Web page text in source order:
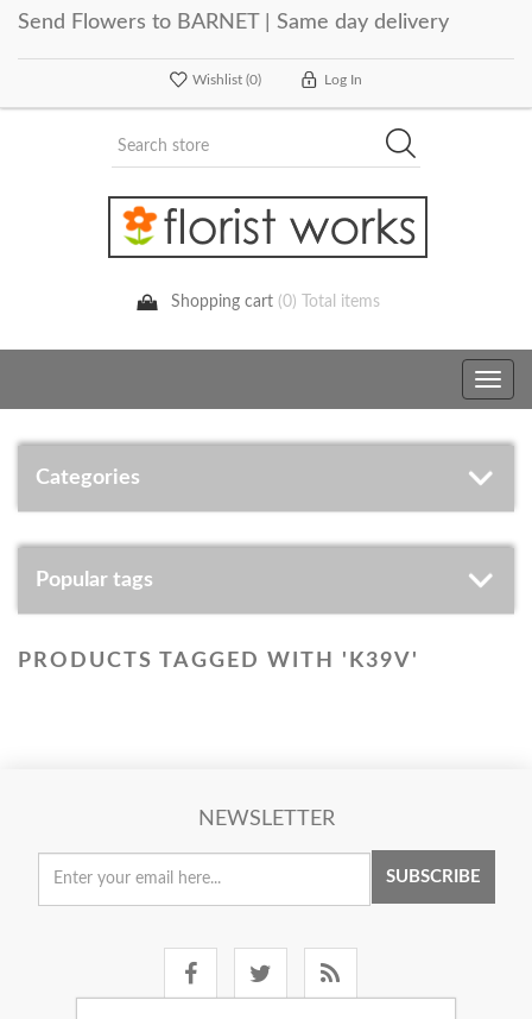
Send Flowers to BARNET | Same day delivery
Wishlist (0) Log In
Shopping cart (0) Total items
Toggle
Categories
Popular tags
PRODUCTS TAGGED WITH 'K39V'
NEWSLETTER
SUBSCRIBE
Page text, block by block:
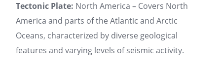
Tectonic Plate: North America – Covers North
America and parts of the Atlantic and Arctic
Oceans, characterized by diverse geological
features and varying levels of seismic activity.
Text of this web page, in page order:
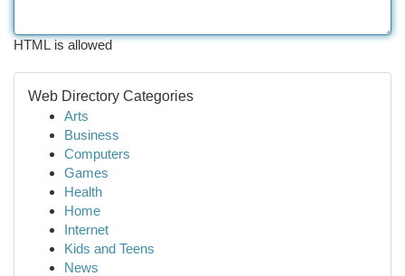
HTML is allowed
Web Directory Categories
Arts
Business
Computers
Games
Health
Home
Internet
Kids and Teens
News
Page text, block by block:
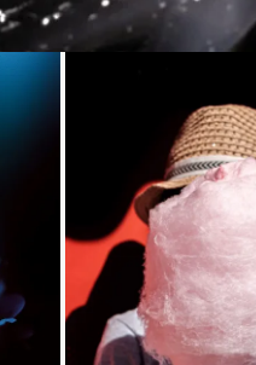
Loading...
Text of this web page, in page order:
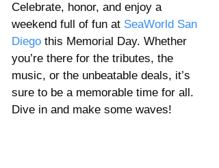
Celebrate, honor, and enjoy a
weekend full of fun at SeaWorld San
Diego this Memorial Day. Whether
you’re there for the tributes, the
music, or the unbeatable deals, it’s
sure to be a memorable time for all.
Dive in and make some waves!
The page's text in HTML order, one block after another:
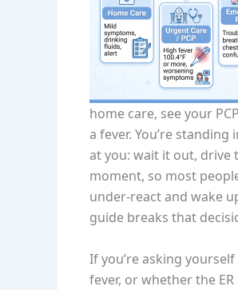
home care, see your
a fever. You’re
at you: wait it out, drive
moment, so most
under-react and wake
guide breaks that
If you’re asking
fever, or whether the
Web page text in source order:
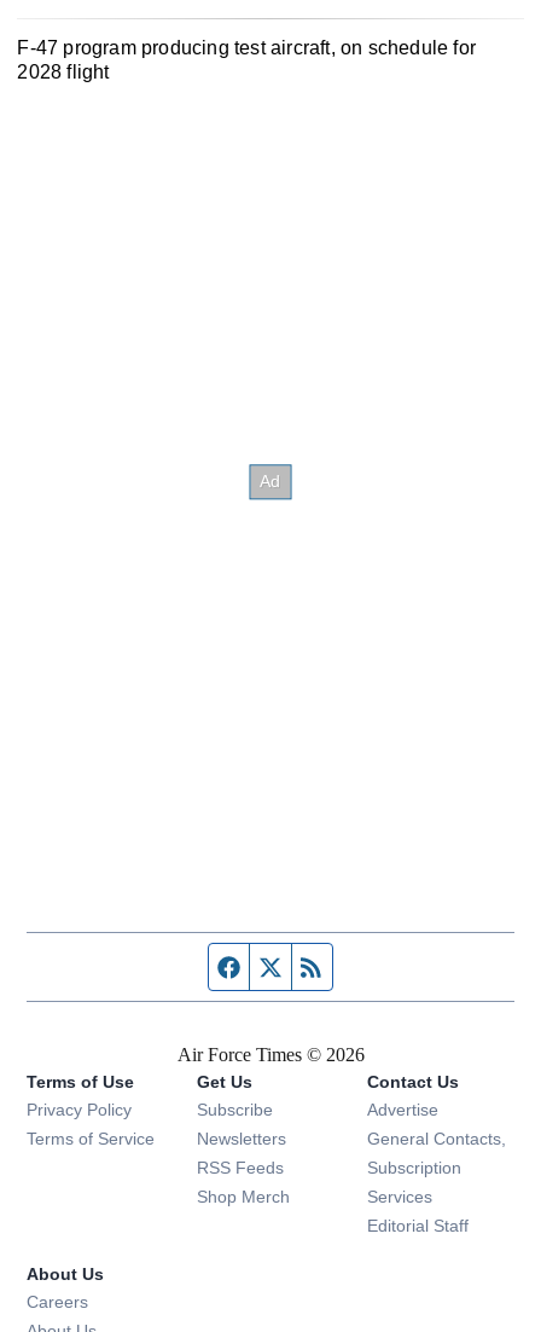
F-47 program producing test aircraft, on schedule for
2028 flight
Facebook page
Twitter feed
Air Force Times © 2026
Terms of Use
Privacy Policy
Terms of Service
Get Us
Subscribe Opens in new window
Newsletters Opens in new window
RSS Feeds Opens in new window
Shop Merch Opens in new window
Contact Us
Advertise
General Contacts,
Subscription
Services
Editorial Staff
About Us
Careers
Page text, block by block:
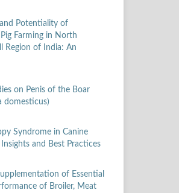
Potentiality of
Farming in North
Region of India: An
on Penis of the Boar
domesticus)
Syndrome in Canine
and Best Practices
of Essential
of Broiler, Meat
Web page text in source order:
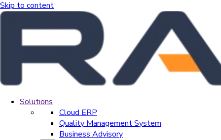
Skip to content
Solutions
Cloud ERP
Quality Management System
Business Advisory
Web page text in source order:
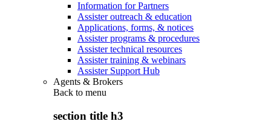
Information for Partners
Assister outreach & education
Applications, forms, & notices
Assister programs & procedures
Assister technical resources
Assister training & webinars
Assister Support Hub
Agents & Brokers
Back to menu
section title h3
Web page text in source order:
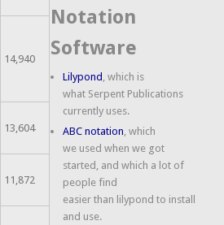
14,940
13,604
11,872
Notation
Software
Lilypond , which is
what Serpent Publications
currently uses.
ABC notation, which
we used when we got
started, and which a lot of
people find
easier than lilypond to install
and use.
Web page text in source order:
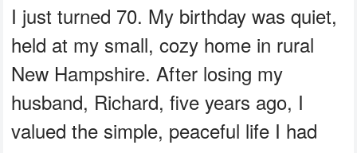
I just turned 70. My birthday was quiet,
held at my small, cozy home in rural
New Hampshire. After losing my
husband, Richard, five years ago, I
valued the simple, peaceful life I had
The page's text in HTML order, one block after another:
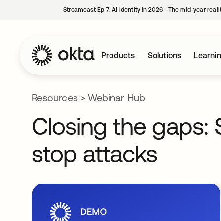
Streamcast Ep 7: AI identity in 2026—The mid-year
Products Solutions
Resources> Webinar Hub
Closing the gaps:
stop attacks
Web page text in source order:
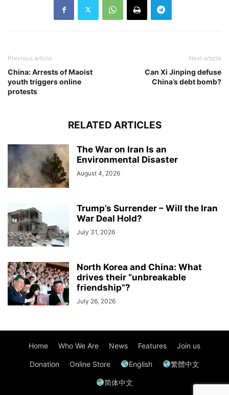
Previous article
China: Arrests of Maoist
youth triggers online
protests
Next article
Can Xi Jinping defuse
China’s debt bomb?
RELATED ARTICLES
The War on Iran Is an
Environmental Disaster
August 4, 2026
Trump’s Surrender – Will the Iran
War Deal Hold?
July 31, 2026
North Korea and China: What
drives their “unbreakable
friendship”?
July 26, 2026
Home Who We Are News Features Join us
Donation Online Store English 繁體中文
简体中文
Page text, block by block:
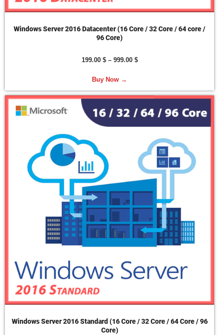
Windows Server 2016 Datacenter (16 Core / 32 Core / 64 core /
96 Core)
199.00 $ – 999.00 $
Buy Now →
Windows Server 2016 Standard (16 Core / 32 Core / 64 Core / 96
Core)
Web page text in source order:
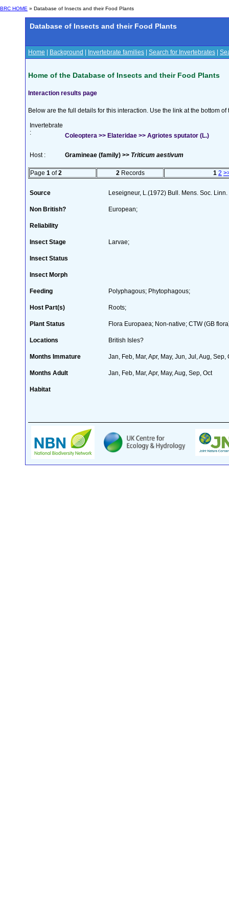
BRC HOME » Database of Insects and their Food Plants
Database of Insects and their Food Plants
Home Background Invertebrate families Search for Invertebrates
Home of the Database of Insects and their Food Plants
Interaction results page
Below are the full details for this interaction. Use the link at the bottom
Invertebrate
:
Coleoptera >> Elateridae >> Agriotes sputator (L.)
Host : Gramineae (family) >> Triticum aestivum
Page 1 of2 2 Records 1 2
Source Leseigneur, L.(1972) Bull. Mens. Soc.
Non British? European;
Reliability
Insect Stage Larvae;
Insect Status
Insect Morph
Feeding Polyphagous; Phytophagous;
Host Part(s) Roots;
Plant Status Flora Europaea; Non-native; CTW (GB
Locations British Isles?
Months Immature Jan, Feb, Mar, Apr, May, Jun, Jul, Aug, Sep,
Months Adult Jan, Feb, Mar, Apr, May, Aug, Sep, Oct
Habitat
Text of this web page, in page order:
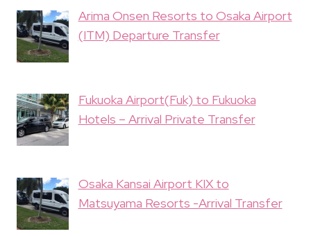
Arima Onsen Resorts to Osaka Airport
(ITM) Departure Transfer
Fukuoka Airport(Fuk) to Fukuoka
Hotels – Arrival Private Transfer
Osaka Kansai Airport KIX to
Matsuyama Resorts -Arrival Transfer
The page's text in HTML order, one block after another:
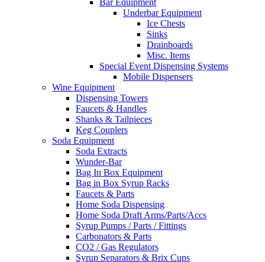
Bar Equipment
Underbar Equipment
Ice Chests
Sinks
Drainboards
Misc. Items
Special Event Dispensing Systems
Mobile Dispensers
Wine Equipment
Dispensing Towers
Faucets & Handles
Shanks & Tailpieces
Keg Couplers
Soda Equipment
Soda Extracts
Wunder-Bar
Bag In Box Equipment
Bag in Box Syrup Racks
Faucets & Parts
Home Soda Dispensing
Home Soda Draft Arms/Parts/Accs
Syrup Pumps / Parts / Fittings
Carbonators & Parts
CO2 / Gas Regulators
Syrup Separators & Brix Cups
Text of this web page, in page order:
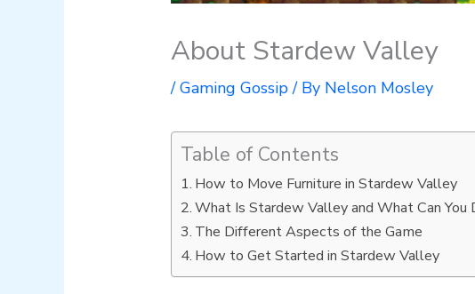
About Stardew Valley
/Gaming Gossip/ By Nelson Mosley
Table of Contents
How to Move Furniture in Stardew Valley
What Is Stardew Valley and What Can You
The Different Aspects of the Game
How to Get Started in Stardew Valley
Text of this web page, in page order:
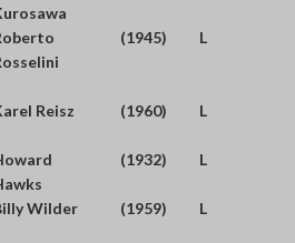
(1945) L
Reisz (1960) L
(1932) L
Wilder (1959) L
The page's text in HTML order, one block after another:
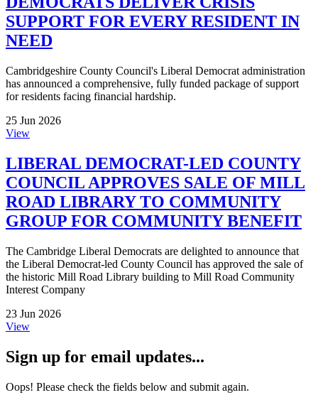
SUPPORT FOR EVERY RESIDENT IN
NEED
Cambridgeshire County Council's Liberal Democrat administration
has announced a comprehensive, fully funded package of support
for residents facing financial hardship.
25 Jun 2026
View
LIBERAL DEMOCRAT-LED COUNTY
COUNCIL APPROVES SALE OF MILL
ROAD LIBRARY TO COMMUNITY
GROUP FOR COMMUNITY BENEFIT
The Cambridge Liberal Democrats are delighted to announce that
the Liberal Democrat-led County Council has approved the sale of
the historic Mill Road Library building to Mill Road Community
Interest Company
23 Jun 2026
View
Sign up for email updates...
Oops! Please check the fields below and submit again.
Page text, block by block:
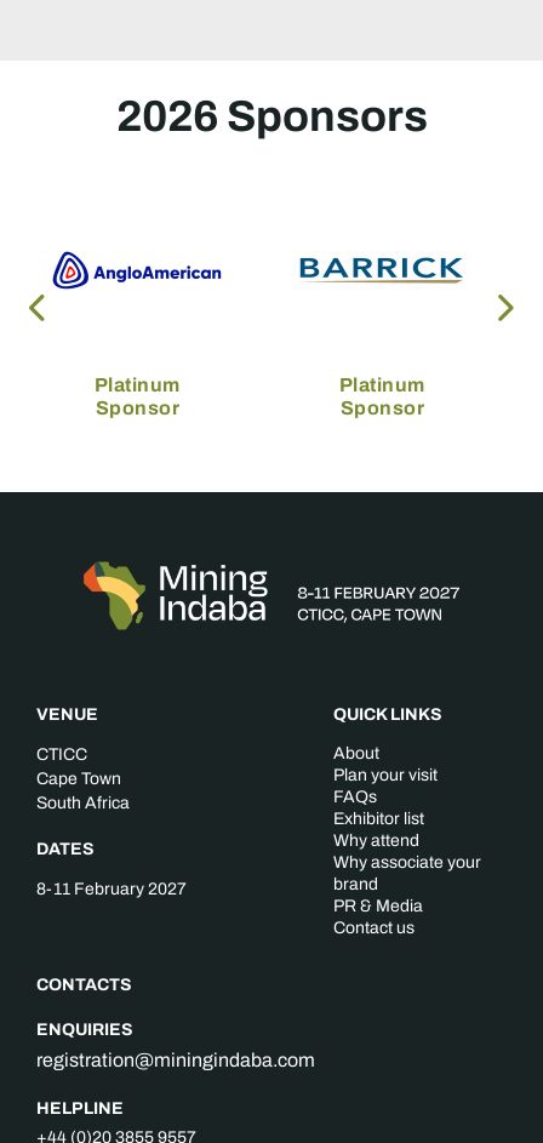
2026 Sponsors
Platinum
Sponsor
Platinum
Sponsor
VENUE
CTICC
Cape Town
South Africa
DATES
8-11 February 2027
CONTACTS
ENQUIRIES
registration@miningindaba.com
HELPLINE
+44 (0)20 3855 9557
QUICK LINKS
About
Plan your visit
FAQs
Exhibitor list
Why attend
Why associate your
brand
PR & Media
Contact us
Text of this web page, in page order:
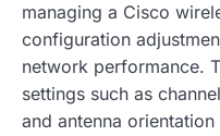
managing a Cisco
configuration
network performance.
settings such as
and antenna
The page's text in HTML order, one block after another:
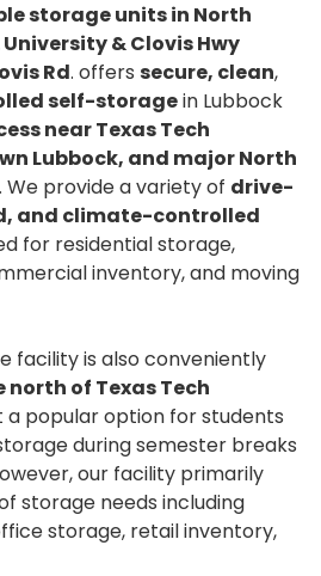
storage units in North
University & Clovis Hwy
Rd. offers secure, clean,
self-storagein Lubbock
near Texas Tech
Lubbock, and major North
. We provide a variety of drive-
and climate-controlled
for residential storage,
inventory, and moving
facility is also conveniently
north of Texas Tech
a popular option for students
during semester breaks
our facility primarily
storage needs including
storage, retail inventory,
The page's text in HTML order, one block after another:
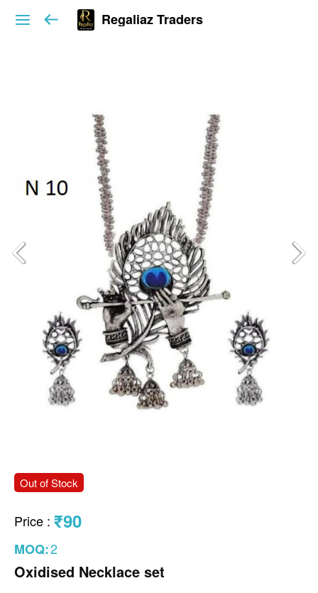
Regaliaz Traders
Out of Stock
Price : ₹90
MOQ:2
Oxidised Necklace set
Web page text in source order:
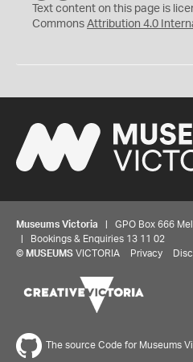
C
Y
Text content on this page is
Commons Attribution 4.0
Museums Victoria | GPO Box 666
| Bookings & Enquiries 13 11 02
© MUSEUMS VICTORIA Privacy
The source Code for Museums
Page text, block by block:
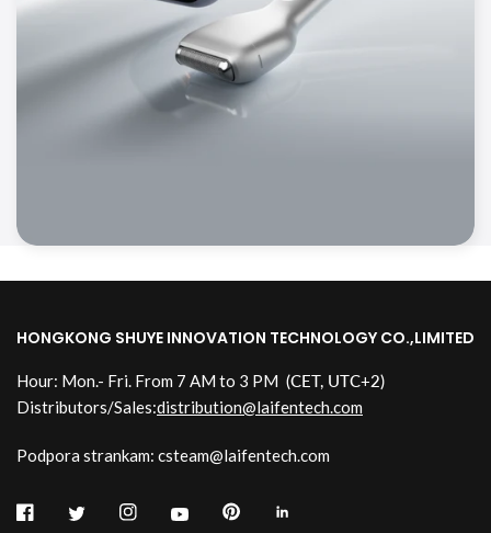
HONGKONG SHUYE INNOVATION TECHNOLOGY CO.,LIMITED
Hour: Mon.- Fri. From 7 AM to 3 PM (CET, UTC+2)
Distributors/Sales:distribution@laifentech.com
Podpora strankam: csteam@laifentech.com
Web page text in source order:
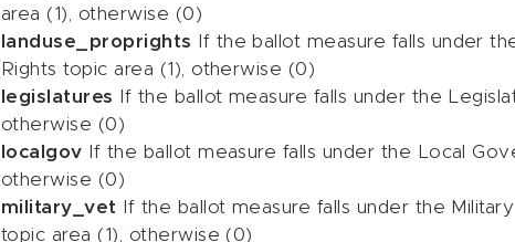
area (1), otherwise (0)
landuse_proprights If the ballot measure falls under
Rights topic area (1), otherwise (0)
legislatures
If the ballot measure falls under the
otherwise (0)
localgov If the ballot measure falls under the Local
otherwise (0)
military_vet
If the ballot measure falls under the
topic area (1), otherwise (0)
◇ ◇ ◇ ◇ ◇
### Work order
Above are the records; restate exactly the lines from the one containing "valued the simple, peaceful life I had" through the one containing "Insect Status", keeping pictures out.

### Exercise output
valued the simple, peaceful life I had
The page's text in HTML order, one block after another:
Streamcast Ep 7: AI identity in 2026—The mid-year
Products Solutions
Resources> Webinar Hub
Closing the gaps:
stop attacks
Web page text in source order:
Previous article
China: Arrests of Maoist
youth triggers online
protests
Next article
Can Xi Jinping defuse
China’s debt bomb?
RELATED ARTICLES
The War on Iran Is an
Environmental Disaster
August 4, 2026
Trump’s Surrender – Will the Iran
War Deal Hold?
July 31, 2026
North Korea and China: What
drives their “unbreakable
friendship”?
July 26, 2026
Home Who We Are News Features Join us
Donation Online Store English 繁體中文
简体中文
Page text, block by block:
Windows Server 2016 Datacenter (16 Core / 32 Core / 64 core /
96 Core)
199.00 $ – 999.00 $
Buy Now →
Windows Server 2016 Standard (16 Core / 32 Core / 64 Core / 96
Core)
Web page text in source order:
BRC HOME » Database of Insects and their Food Plants
Database of Insects and their Food Plants
Home Background Invertebrate families Search for Invertebrates
Home of the Database of Insects and their Food Plants
Interaction results page
Below are the full details for this interaction. Use the link at the bottom
Invertebrate
:
Coleoptera >> Elateridae >> Agriotes sputator (L.)
Host : Gramineae (family) >> Triticum aestivum
Page 1 of2 2 Records 1 2
Source Leseigneur, L.(1972) Bull. Mens. Soc.
Non British? European;
Reliability
Insect Stage Larvae;
Insect Status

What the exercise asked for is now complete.